TASK MATERIAL Start Marker
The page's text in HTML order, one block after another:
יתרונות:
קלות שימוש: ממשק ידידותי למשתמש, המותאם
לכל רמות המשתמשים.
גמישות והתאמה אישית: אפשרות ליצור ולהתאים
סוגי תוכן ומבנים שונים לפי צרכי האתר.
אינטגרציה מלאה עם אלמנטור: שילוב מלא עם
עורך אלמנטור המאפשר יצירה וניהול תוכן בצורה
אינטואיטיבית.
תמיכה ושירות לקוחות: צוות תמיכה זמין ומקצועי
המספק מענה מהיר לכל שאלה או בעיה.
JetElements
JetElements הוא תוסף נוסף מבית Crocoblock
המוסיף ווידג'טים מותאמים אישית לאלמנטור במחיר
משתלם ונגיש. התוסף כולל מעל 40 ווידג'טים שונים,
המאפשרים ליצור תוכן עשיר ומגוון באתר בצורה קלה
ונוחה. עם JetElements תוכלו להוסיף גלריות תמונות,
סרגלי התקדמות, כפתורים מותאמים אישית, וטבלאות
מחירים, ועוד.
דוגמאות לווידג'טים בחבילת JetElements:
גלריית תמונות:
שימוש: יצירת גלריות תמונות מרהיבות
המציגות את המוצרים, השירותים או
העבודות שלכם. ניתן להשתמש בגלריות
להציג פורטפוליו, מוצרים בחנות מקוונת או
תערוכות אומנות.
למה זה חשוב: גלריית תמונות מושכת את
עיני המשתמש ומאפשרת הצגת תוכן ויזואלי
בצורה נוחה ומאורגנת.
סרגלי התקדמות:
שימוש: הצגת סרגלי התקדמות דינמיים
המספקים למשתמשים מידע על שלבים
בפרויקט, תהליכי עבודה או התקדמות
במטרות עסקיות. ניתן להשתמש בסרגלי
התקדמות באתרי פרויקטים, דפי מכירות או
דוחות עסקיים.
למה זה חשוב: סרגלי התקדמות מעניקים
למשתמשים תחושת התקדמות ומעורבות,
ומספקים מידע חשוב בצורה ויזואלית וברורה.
TASK MATERIAL End Marker
TASK GOAL – Whenever a line above includes the string "תמונות", copy it.

TASK ANSWER –
ונוחה. עם JetElements תוכלו להוסיף גלריות תמונות,
גלריית תמונות:
שימוש: יצירת גלריות תמונות מרהיבות
למה זה חשוב: גלריית תמונות מושכת את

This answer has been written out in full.